Je veux parler, notamment, des Genevois « alternatifs ». Des citoyens un peu « écolos » [c’est le mot français], un peu « bios », un peu « marginaux » [par rapport à quoi, d’ailleurs ?], un peu squatteurs, un peu dissidents de l’intérieur, un peu romantiques et beaucoup en rupture avec la culture bourgeoise dominante.

Ils dessinent la carte secrète d’une Genève inconnue, bien loin des boutiques de la rue du Rhône et des salons tendus de reps vert Empire où les banquiers privés confessent leurs clients. Une Genève faite d’adresses parallèles, inconnues des guides officiels [même le Guide du routard les méconnaît], et d’échoppes improbables où se négocient des calebasses des laboureurs de l’Oubangui, des cotonnades péruviennes et des conserves de fruits miraculeux récoltés en Ouzbékistan. Une Genève « a-normale », inimaginable de l’extérieur, à mille lieues du Jet d’Eau et des palaces internationaux.

Une Genève d'anciennes usines réoccupées par des artistes conceptuels, de balcons plantés de cultures pas forcément licites et de salles de concert improvisées dont on découvre les affiches sauvages dans la rue.
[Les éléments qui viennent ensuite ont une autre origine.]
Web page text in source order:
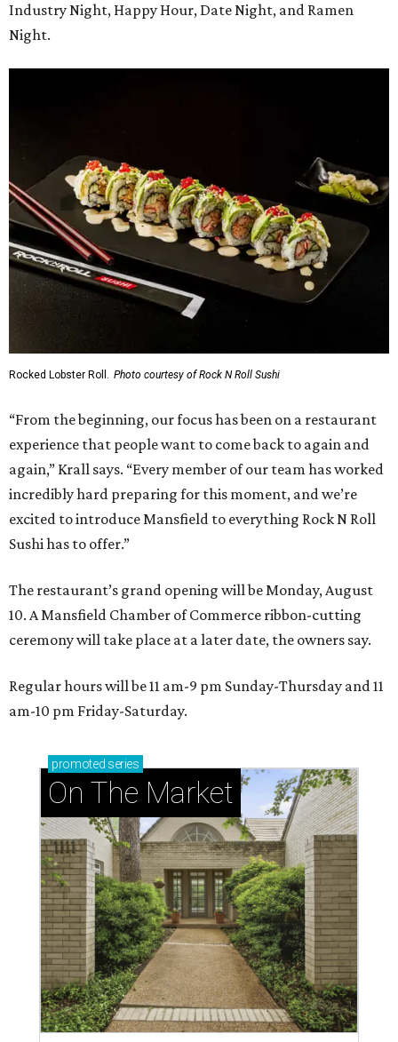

Rue du Stand, une discrète épicerie de cette galaxie alternative. Petites annonces incompréhensibles pour les non-initiés, thérapeutiques exotiques, rayons de produits bios et buffet de présentation. On s’y presse à midi pour s’y offrir des salades composées vendues au gramme pour ne rien gaspiller [on pèse l’assiette avant et après son remplissage, mais chacun peut doser ses ingrédients]. Des plats arrosées de thés bizarres qui garantissent relaxation mentale et tonus musculaire . Sourires légèrement bouddhistes du personnel et des clients qui se mettent patiemment en file avant d’aller dévorer leurs légumes dans la grande salle de l’arrière-cuisine ou, s’il fait beau, dans la cour de l’immeuble. On est « en famille », dans un des relais secrets de la « grande famille » altergenevoise.

Pas de service : chacun met son couvert et son set de table, s’empare d’un verre et tranche lui-même son pain. Instants de calme et d'anti-civilisation loin des autobus qui déferlent dans la rue. Espace sans fumée évidemment [je parle du tabac], sans éclats de voix et sans préparations industrielles. En cravate ou en jupe bariolée, en socques de bois ou en cuirs griffés, les altergenevois(es) se restaurent dans le calme, en mâchant consciencieusement leurs fibres, sans la moindre pollution audiovisuelle [ce qui relève de l’exploit ailleurs dans Genève].

Qui sont-ils, ces insoumis du calvinisme, rebelles à la dictature des modes, du luxe et de la finance ? Difficile de le savoir : les altergenevois(es) semblent à la fois parfaitement intégrés et très distants. Leur désobéissance intérieure relève d’un choix de vie sans ostentation. Ils « sont ». Tout simplement. Dans cette ville, une longue tradition d’accueil tolère les réfractaires sans les parquer, ni les stigmatiser pour leur discrète sédition sociétale. Tolérance : une valeur disparue du quotidien de cette « France voisine » si volontiers donneuse de leçons sur les droits de l'homme...

C’est pour ça que les Genevois sont formidables.